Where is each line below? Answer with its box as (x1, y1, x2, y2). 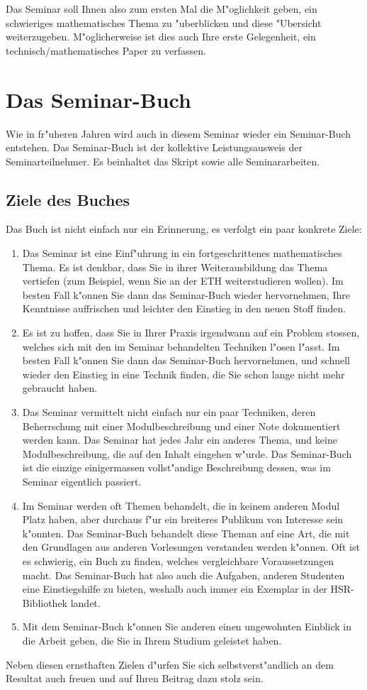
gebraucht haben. (22, 380, 98, 395)
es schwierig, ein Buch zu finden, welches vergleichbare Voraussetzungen (22, 553, 334, 568)
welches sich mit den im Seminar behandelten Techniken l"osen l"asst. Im (22, 339, 340, 354)
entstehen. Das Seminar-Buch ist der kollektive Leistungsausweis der (6, 140, 303, 155)
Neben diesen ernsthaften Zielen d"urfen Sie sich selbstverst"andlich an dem (6, 657, 334, 672)
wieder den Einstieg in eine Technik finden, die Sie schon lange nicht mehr (22, 366, 345, 381)
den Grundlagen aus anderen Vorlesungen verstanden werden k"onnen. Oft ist (22, 540, 360, 554)
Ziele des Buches (6, 188, 130, 210)
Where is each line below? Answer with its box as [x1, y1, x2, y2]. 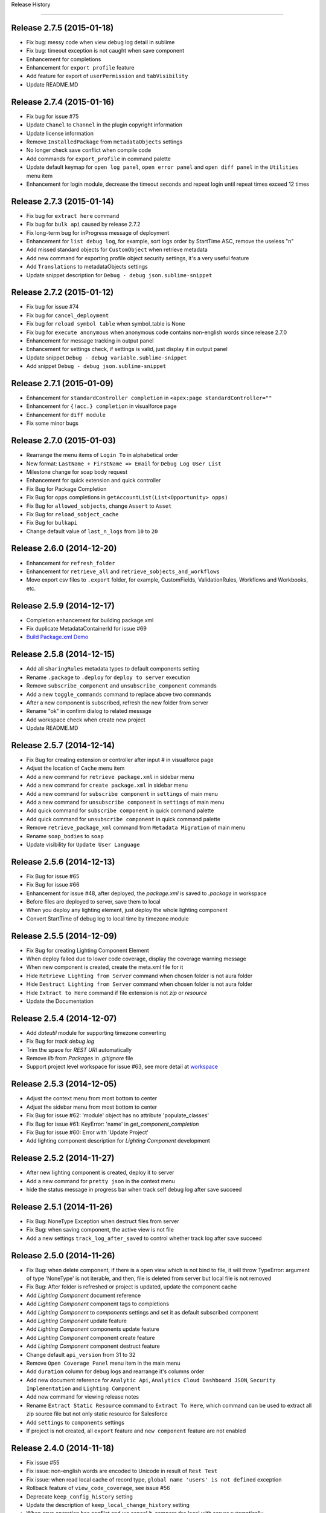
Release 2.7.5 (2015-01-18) [11, 22, 114, 33]
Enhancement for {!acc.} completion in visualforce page [26, 402, 177, 410]
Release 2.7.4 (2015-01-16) [11, 97, 115, 107]
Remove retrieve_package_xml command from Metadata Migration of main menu [26, 824, 246, 832]
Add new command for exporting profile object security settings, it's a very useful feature [26, 254, 249, 261]
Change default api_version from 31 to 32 [26, 1351, 136, 1358]
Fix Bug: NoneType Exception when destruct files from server [26, 1217, 179, 1225]
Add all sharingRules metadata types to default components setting [26, 665, 200, 672]
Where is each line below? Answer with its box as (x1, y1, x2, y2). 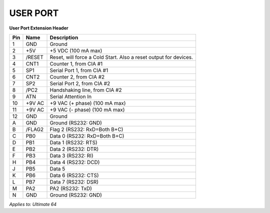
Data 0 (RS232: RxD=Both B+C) (49, 132, 124, 139)
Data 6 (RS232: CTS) (49, 171, 99, 178)
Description (49, 34, 78, 41)
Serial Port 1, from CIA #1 (49, 66, 108, 73)
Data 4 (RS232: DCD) (49, 158, 100, 165)
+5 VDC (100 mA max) (49, 47, 102, 54)
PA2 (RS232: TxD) (49, 185, 92, 192)
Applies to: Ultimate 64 (9, 201, 57, 207)
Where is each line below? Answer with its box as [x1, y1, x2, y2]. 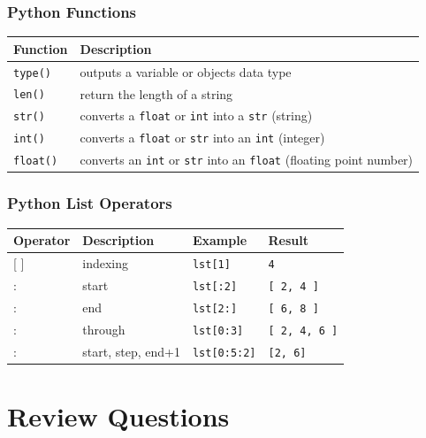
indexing [82, 253, 129, 272]
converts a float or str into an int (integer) [80, 128, 325, 147]
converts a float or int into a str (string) [80, 106, 313, 125]
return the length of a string [80, 84, 233, 103]
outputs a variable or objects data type [80, 62, 292, 81]
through [82, 319, 126, 338]
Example [192, 231, 247, 250]
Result [268, 231, 309, 250]
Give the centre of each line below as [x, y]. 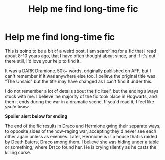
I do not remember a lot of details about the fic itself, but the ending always [82, 91]
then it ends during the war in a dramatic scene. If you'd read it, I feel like [80, 101]
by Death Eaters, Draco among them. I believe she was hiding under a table [82, 142]
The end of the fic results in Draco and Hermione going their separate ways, [83, 126]
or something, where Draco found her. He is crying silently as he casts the [81, 147]
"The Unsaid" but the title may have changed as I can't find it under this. [79, 81]
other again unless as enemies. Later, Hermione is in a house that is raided [81, 136]
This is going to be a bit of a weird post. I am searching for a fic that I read [81, 51]
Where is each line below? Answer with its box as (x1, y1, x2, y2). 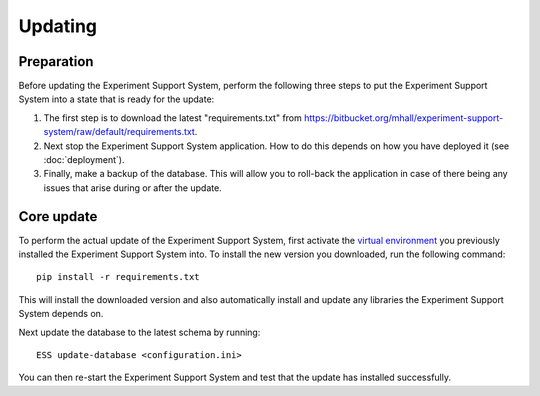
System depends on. (18, 308, 104, 320)
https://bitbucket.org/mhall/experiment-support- (303, 111, 504, 124)
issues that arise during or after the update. (43, 181, 222, 194)
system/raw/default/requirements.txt (43, 126, 195, 138)
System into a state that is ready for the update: (18, 93, 215, 105)
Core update (18, 208, 98, 225)
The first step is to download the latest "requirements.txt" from (43, 111, 302, 124)
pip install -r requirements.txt (36, 271, 200, 283)
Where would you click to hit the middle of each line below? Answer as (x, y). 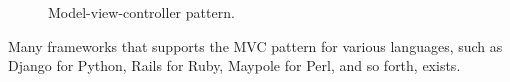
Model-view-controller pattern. (141, 12)
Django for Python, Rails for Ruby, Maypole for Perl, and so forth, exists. (234, 65)
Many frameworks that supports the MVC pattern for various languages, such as (255, 45)
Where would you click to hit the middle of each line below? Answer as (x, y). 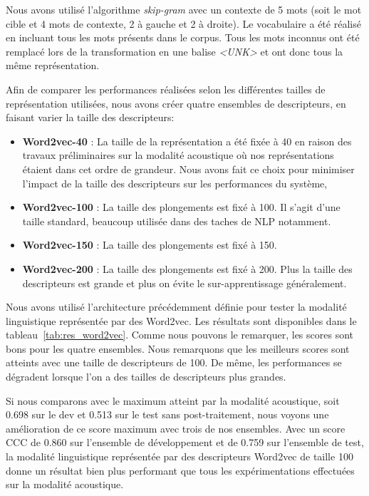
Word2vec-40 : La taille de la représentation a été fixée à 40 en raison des (187, 141)
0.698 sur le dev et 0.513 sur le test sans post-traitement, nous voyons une (167, 414)
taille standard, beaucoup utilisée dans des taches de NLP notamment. (177, 221)
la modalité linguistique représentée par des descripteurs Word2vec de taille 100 (180, 456)
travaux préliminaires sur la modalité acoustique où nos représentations (178, 155)
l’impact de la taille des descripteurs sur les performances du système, (175, 183)
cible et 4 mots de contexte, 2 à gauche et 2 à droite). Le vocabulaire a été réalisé (183, 23)
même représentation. (53, 65)
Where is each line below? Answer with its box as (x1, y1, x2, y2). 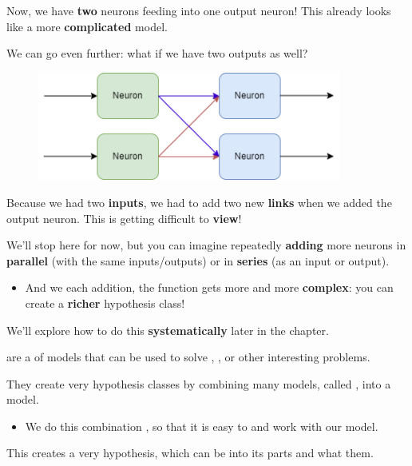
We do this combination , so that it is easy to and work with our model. (25, 417, 378, 434)
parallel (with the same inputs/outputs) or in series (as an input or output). (6, 252, 390, 269)
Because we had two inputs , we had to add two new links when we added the (6, 193, 392, 210)
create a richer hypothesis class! (25, 294, 185, 311)
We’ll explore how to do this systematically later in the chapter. (6, 321, 329, 338)
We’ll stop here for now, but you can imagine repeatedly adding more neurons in (6, 237, 406, 253)
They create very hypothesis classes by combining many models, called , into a (6, 375, 391, 392)
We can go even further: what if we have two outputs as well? (6, 45, 308, 62)
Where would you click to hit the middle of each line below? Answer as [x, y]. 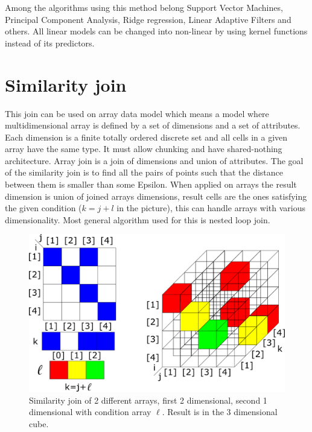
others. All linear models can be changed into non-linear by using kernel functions [156, 31]
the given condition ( [43, 208]
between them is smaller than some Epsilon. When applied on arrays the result [151, 184]
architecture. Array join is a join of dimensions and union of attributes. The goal [154, 160]
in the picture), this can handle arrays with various [211, 208]
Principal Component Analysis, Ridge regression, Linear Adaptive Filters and [148, 19]
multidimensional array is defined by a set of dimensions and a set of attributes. [153, 125]
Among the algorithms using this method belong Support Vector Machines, [144, 7]
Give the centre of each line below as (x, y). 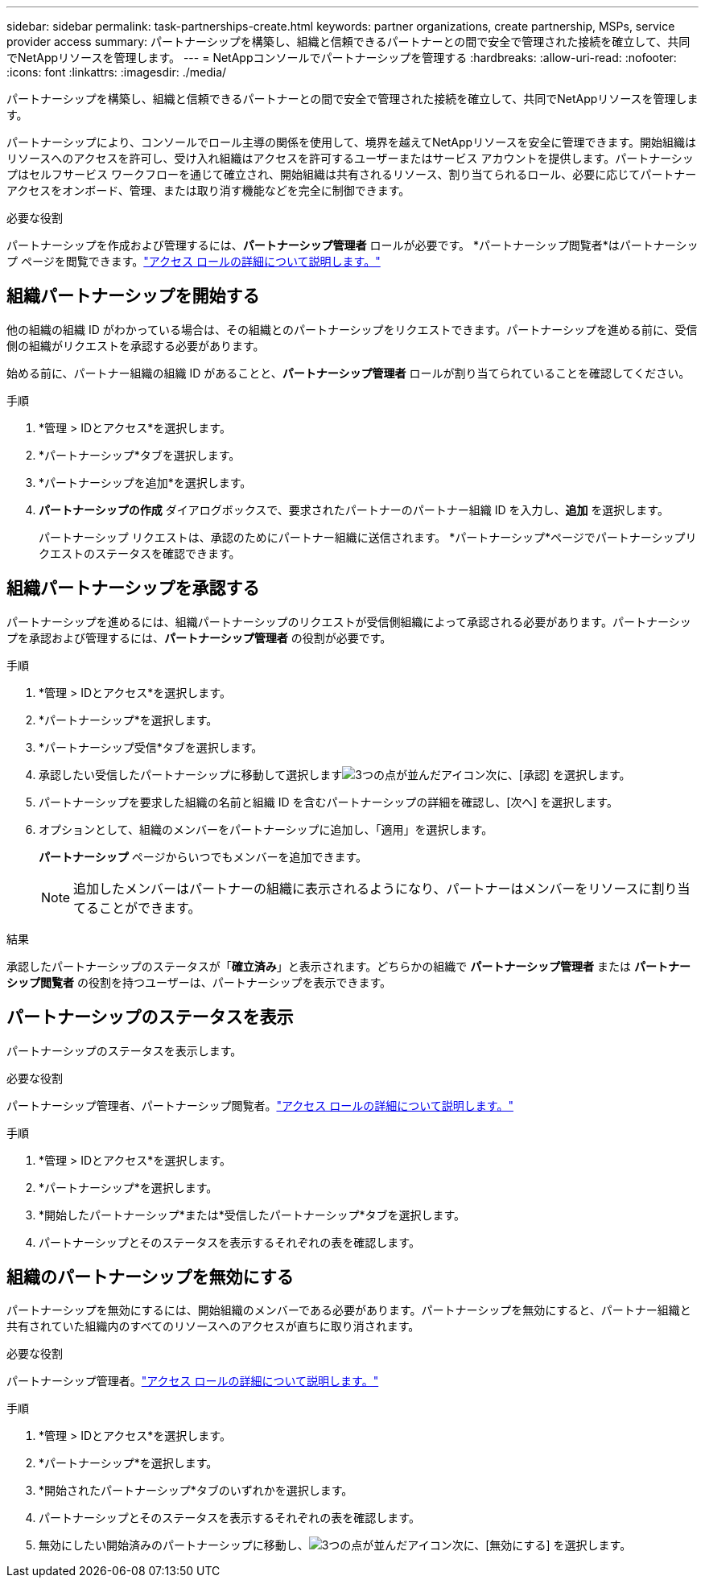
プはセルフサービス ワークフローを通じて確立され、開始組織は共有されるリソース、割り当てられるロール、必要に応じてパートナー (352, 174)
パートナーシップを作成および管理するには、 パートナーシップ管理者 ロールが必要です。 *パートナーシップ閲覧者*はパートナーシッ (352, 245)
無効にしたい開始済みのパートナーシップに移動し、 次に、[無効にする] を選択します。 (335, 1545)
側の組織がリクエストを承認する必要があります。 (136, 345)
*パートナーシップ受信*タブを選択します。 (151, 747)
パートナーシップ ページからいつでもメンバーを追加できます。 (203, 856)
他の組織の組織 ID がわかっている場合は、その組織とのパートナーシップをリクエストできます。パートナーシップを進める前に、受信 (352, 329)
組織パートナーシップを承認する (133, 588)
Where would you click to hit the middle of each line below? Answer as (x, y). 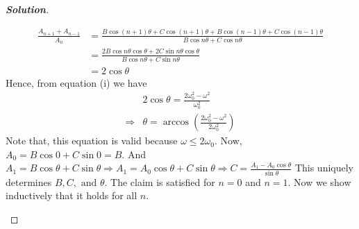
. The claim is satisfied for (160, 181)
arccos (176, 122)
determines (29, 181)
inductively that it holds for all (72, 195)
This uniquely (324, 168)
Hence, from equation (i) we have (76, 82)
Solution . (27, 9)
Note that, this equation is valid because (92, 141)
:::
_What is being asked_: Throughout the records above, find the lines in which the word "going" appears and return them.

_Response to the task_:
The end of the fic results in Draco and Hermione going their separate ways, [83, 126]
This is going to be a bit of a weird post. I am searching for a fic that I read [81, 51]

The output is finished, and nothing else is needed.